Deficit Reduction: It’s Not the Economy, Stupid
For the past three years, Washington policymakers have been fixated on reducing budget deficits. And currently, short- and medium-term deficit projections have plummeted, due both to changes in legislation as well as revisions due to technical factors. In May, for example, the Congressional Budget Office revised the deficit projections that it had released in February, reducing its fiscal year 2013 deficit projection by 24 percent, or $200 billion. Similarly large reductions apply in each subsequent year, reducing the ten-year cumulative deficit estimate by $618 billion. As a consequence of smaller deficit projections, the CBO anticipates that the federal debt held by the public will be 73.6 percent of GDP by 2023—1.5 percentage points less than it is this year, and more than four percentage points less than CBO’s previous forecast for 2023.
Both the revised longer-term outlook and the unexpectedly rapid reduction in the near-term deficit have prompted some to change their tone on the urgency of further deficit reduction. Earlier this week, the Center for American Progress brought together a panel of experts to discuss the shifted outlook and what it means for debt-reduction policies in the current climate.
Twice during this discussion, panelist Bob Bixby of the Concord Coalition attributed the progress on deficit reduction to improvements in the economy, saying “A lot of the short-term decrease in the deficit has come from the economy recovering.”
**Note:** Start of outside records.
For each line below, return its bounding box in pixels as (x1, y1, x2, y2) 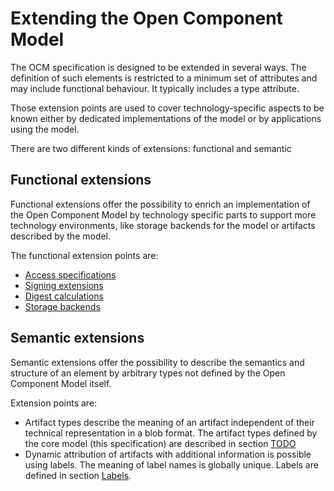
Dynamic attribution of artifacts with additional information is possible (24, 448, 312, 460)
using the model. (10, 123, 80, 135)
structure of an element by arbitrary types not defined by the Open (10, 367, 286, 379)
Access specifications (24, 268, 117, 281)
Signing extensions (24, 279, 104, 291)
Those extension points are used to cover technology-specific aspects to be (10, 102, 325, 114)
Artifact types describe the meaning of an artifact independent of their (24, 416, 315, 428)
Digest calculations (24, 290, 104, 302)
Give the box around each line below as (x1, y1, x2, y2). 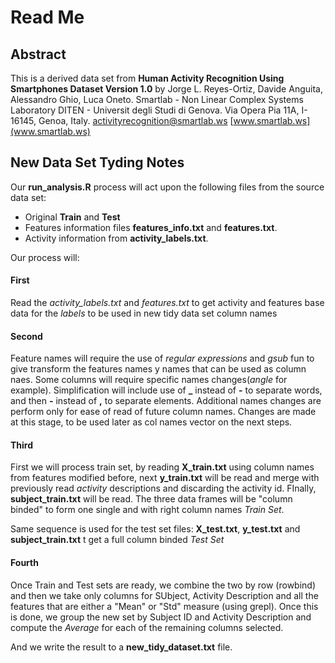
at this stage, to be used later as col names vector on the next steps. (10, 416, 293, 428)
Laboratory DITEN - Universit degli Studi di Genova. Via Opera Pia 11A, (10, 104, 300, 116)
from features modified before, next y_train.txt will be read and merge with (10, 472, 320, 484)
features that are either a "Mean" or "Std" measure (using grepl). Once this (10, 600, 319, 612)
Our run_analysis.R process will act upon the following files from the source (10, 181, 325, 193)
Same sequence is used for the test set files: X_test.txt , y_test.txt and (10, 523, 301, 535)
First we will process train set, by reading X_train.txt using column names (10, 461, 315, 473)
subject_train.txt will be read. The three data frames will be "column (10, 493, 293, 505)
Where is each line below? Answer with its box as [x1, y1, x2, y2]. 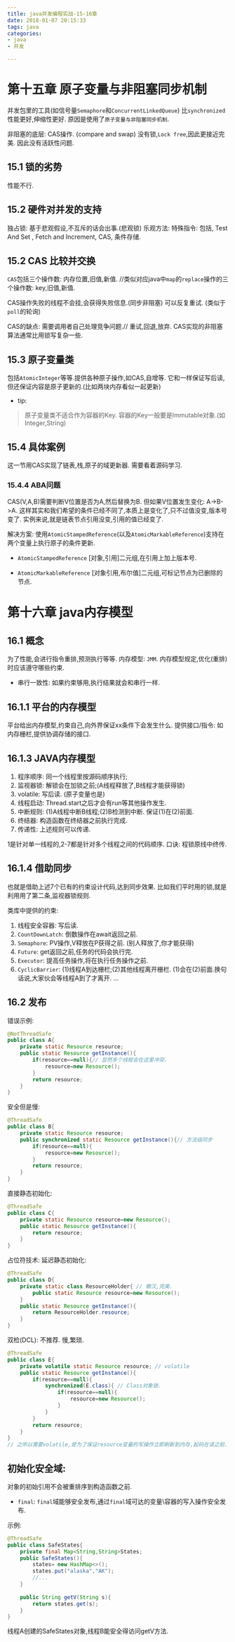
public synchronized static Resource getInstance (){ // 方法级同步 [20, 1136, 213, 1143]
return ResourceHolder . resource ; [32, 1309, 130, 1316]
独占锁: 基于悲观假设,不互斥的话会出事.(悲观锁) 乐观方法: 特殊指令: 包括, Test [7, 223, 228, 232]
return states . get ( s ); [32, 1600, 99, 1608]
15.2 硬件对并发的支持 [7, 204, 102, 216]
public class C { [7, 1209, 55, 1216]
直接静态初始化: [7, 1189, 53, 1198]
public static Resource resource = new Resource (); [32, 1289, 180, 1296]
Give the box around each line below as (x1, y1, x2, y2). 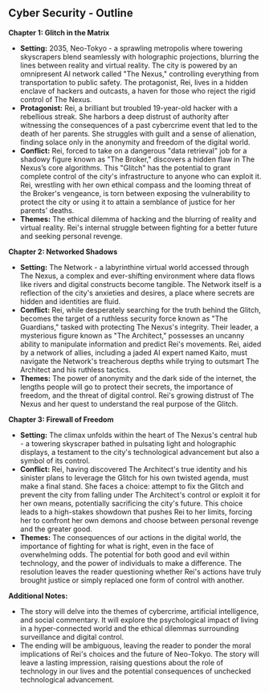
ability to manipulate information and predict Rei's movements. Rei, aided (19, 339, 262, 349)
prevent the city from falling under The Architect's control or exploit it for (19, 489, 261, 499)
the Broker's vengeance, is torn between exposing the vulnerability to (19, 188, 251, 198)
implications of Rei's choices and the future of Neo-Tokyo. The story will (19, 649, 259, 658)
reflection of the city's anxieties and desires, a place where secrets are (19, 288, 255, 297)
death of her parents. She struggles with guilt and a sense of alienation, (19, 129, 257, 138)
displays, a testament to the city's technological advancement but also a (19, 447, 259, 457)
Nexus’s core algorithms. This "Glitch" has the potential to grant (19, 162, 231, 172)
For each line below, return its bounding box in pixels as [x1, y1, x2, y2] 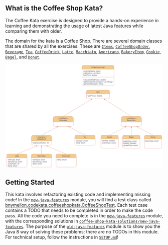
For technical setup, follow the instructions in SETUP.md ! [5, 234, 119, 240]
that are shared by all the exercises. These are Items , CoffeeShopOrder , [5, 43, 150, 49]
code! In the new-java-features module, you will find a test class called [5, 197, 151, 203]
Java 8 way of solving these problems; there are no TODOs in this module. [5, 229, 159, 235]
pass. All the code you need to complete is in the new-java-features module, [5, 213, 163, 219]
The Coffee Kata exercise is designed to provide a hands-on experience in [5, 17, 159, 23]
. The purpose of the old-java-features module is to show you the [23, 223, 160, 229]
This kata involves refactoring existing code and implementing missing [5, 191, 151, 198]
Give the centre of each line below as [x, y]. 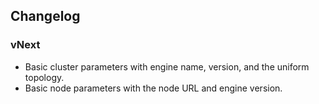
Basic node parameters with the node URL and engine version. [153, 88]
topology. [44, 77]
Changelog [45, 16]
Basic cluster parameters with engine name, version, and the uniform [167, 66]
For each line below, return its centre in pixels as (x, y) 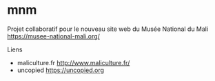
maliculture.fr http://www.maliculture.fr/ (73, 62)
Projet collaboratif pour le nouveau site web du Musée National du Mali (108, 29)
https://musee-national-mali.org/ (53, 36)
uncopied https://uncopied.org (61, 70)
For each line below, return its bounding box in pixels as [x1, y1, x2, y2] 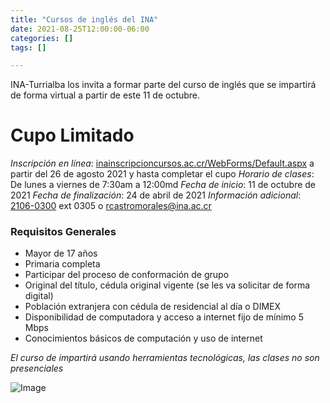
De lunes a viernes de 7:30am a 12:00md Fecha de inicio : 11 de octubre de [10, 179, 317, 191]
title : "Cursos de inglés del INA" [10, 14, 159, 25]
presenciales [10, 362, 64, 375]
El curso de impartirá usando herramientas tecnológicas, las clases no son [10, 352, 320, 364]
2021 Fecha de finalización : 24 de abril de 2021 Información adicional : [10, 189, 302, 201]
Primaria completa [24, 258, 101, 270]
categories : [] [10, 33, 74, 43]
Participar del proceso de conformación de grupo [24, 269, 230, 281]

This is simply not accurate.
Economic recovery was not responsible for the revised deficit trajectory. On the contrary, the primary drivers of short-term deficit reduction have been deliberate policy choices. Key among these is the sequester, the set of across-the-board spending cuts of $85 billion which, all of the panelists agreed, can be expected to damage the fragile progress we’ve made toward economic recovery.
And in the medium term, smaller deficit projections reflect a slowdown in healthcare cost growth. That slowdown is not a product of economic recovery: in fact, none of the revisions that CBO released in May were due to changed economic conditions or new legislation, but were instead classified as technical changes. Only 15 percent of the improved outlook was due greater-than-expected revenues, mainly from income taxes on high-income individuals and corporations. But the vast majority of that reduction (85 percent) was due to lower projections of government costs for Medicare, Medicaid, and Social Security.
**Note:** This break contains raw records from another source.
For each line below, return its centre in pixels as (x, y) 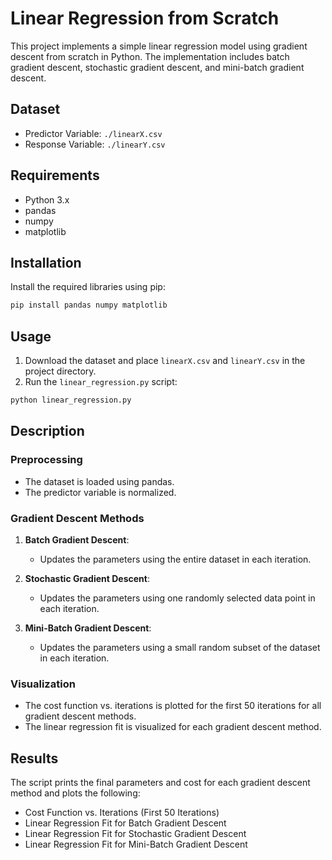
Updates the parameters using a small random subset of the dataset (180, 647)
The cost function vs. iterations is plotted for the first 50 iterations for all (173, 706)
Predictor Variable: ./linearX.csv (93, 133)
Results (34, 758)
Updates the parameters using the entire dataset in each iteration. (175, 559)
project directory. (60, 371)
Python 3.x (47, 199)
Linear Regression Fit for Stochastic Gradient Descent (135, 834)
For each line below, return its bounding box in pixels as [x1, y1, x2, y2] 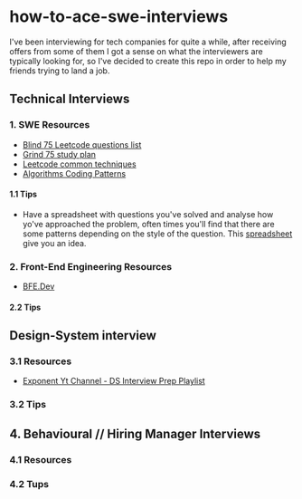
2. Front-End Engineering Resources [9, 260, 173, 273]
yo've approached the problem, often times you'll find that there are [22, 218, 275, 229]
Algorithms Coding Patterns [22, 168, 127, 178]
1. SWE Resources [9, 119, 90, 131]
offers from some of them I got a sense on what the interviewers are [9, 45, 264, 56]
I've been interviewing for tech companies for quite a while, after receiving [9, 36, 287, 47]
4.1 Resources [9, 453, 72, 465]
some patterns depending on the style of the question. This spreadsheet [22, 228, 293, 239]
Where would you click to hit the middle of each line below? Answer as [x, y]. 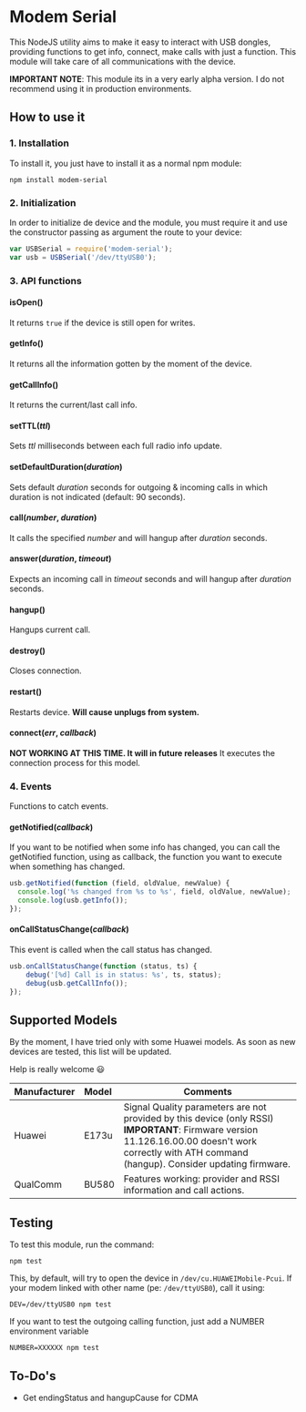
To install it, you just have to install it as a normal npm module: [126, 163]
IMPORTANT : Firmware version [191, 1130]
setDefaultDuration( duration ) [66, 467]
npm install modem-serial [58, 179]
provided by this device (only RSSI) [199, 1119]
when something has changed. [67, 866]
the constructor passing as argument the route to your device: [126, 232]
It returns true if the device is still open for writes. [102, 322]
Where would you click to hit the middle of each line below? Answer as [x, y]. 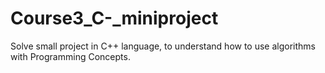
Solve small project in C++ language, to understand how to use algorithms [163, 46]
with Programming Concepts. [70, 56]
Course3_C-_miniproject [114, 18]
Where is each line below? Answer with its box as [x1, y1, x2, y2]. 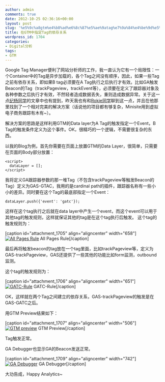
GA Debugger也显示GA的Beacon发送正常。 [5, 346, 93, 352]
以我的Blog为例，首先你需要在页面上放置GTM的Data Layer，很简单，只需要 [5, 143, 158, 149]
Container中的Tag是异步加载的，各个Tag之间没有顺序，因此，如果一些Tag [9, 73, 160, 79]
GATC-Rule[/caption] [33, 284, 76, 290]
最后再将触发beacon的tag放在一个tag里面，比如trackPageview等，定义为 [5, 246, 154, 252]
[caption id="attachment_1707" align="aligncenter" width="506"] [5, 320, 137, 326]
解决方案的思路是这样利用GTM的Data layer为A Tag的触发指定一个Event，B [5, 120, 156, 126]
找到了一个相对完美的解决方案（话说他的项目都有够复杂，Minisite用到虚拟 [9, 104, 159, 110]

And what economic recovery was Mr. Bixby referring to, exactly? Five years after the Great Recession, the U.S. has an output gap of 5.6 percent of GDP and a jobs gap of 8.8 million. The economy grew at the tepid annualized pace of 1.7 percent in the second quarter of this year. As our colleague Andrew Fieldhouse points out, the weak expansion we’ve experienced has been insufficient to induce a full economic recovery.
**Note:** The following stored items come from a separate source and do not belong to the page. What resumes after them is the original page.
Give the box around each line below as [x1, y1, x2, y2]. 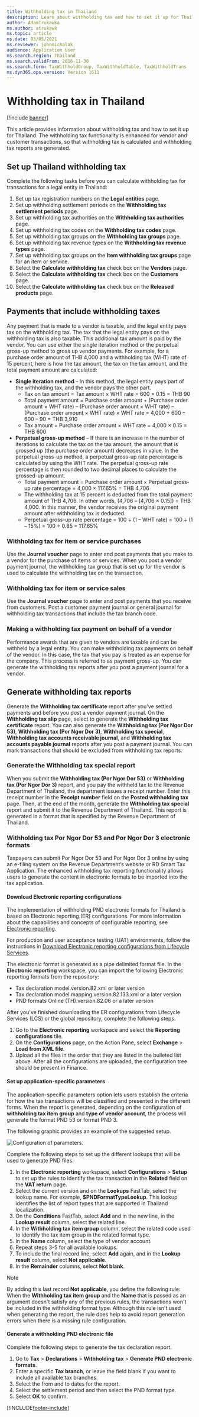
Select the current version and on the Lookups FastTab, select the [15, 1187, 177, 1194]
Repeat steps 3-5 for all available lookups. [15, 1244, 118, 1251]
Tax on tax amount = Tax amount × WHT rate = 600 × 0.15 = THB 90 [24, 390, 191, 397]
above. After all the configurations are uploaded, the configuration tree [15, 1058, 188, 1065]
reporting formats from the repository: [6, 973, 99, 980]
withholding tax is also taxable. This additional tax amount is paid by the [6, 335, 182, 342]
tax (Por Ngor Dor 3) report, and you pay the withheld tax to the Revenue [6, 781, 185, 788]
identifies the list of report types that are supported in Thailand [15, 1199, 168, 1207]
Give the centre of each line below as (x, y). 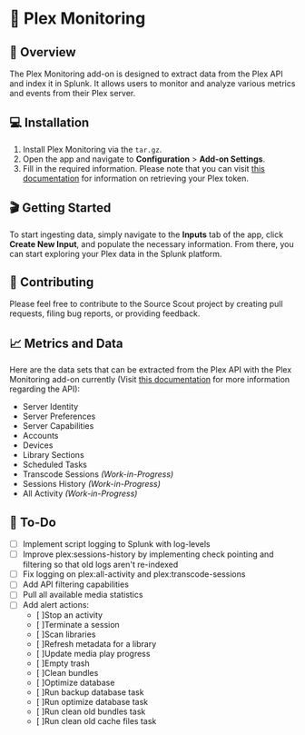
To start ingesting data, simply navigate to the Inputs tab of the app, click (147, 234)
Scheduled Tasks (55, 465)
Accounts (40, 436)
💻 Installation (49, 123)
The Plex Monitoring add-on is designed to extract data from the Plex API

The claim that “recovery” is responsible for improved deficit outlook is not only incorrect, but dangerously misleading. The campaign to reduce the deficit before economic recovery took hold has pushed lawmakers to espouse an “economically damaging amount of austerity,” as panel moderator David Leonhardt put it. When the economy has truly recovered—that is, when conditions have improved appreciably for average working Americans, and the economy is producing at its potential—then it will, indeed, be time to examine the so-called structural deficit. But that time has certainly not arrived.
Faced with the new realities of smaller deficits, stifling austerity measures and slow growth, what explains the continued push for deficit reduction? As panelist Jared Bernstein pointed out, some deficit-reduction advocates harbor an ulterior motive—a motive that has little to do with the deficit itself. Many are individuals and organizations that simply want to see the federal government shrink in size, and have found that “deficit fear-mongering” serves this goal. Preaching the prospect of fiscal doom forces legislators to address the deficit, which some hope will be done by slashing entitlement spending. In the meanwhile, the economy continues to suffer.
Center for American Progress President Neera Tanden underscored the false dilemma that has poisoned policy discussions for the past three years. The choice we face is not between spending now and suffering in the future, or curbing today’s spending in order to “save” for the future. Rather, by making smart public investments now—investing in infrastructure and education, for example—we could both put Americans back to work today and ensure a growing economy. And that makes it easier to repay our debts in the future: strong economic growth naturally shrinks the debt-to-GDP ratio because it increases GDP.
Enjoyed this post?
Sign up for EPI's newsletter so you never miss our research and insights on ways to make the economy work better for everyone.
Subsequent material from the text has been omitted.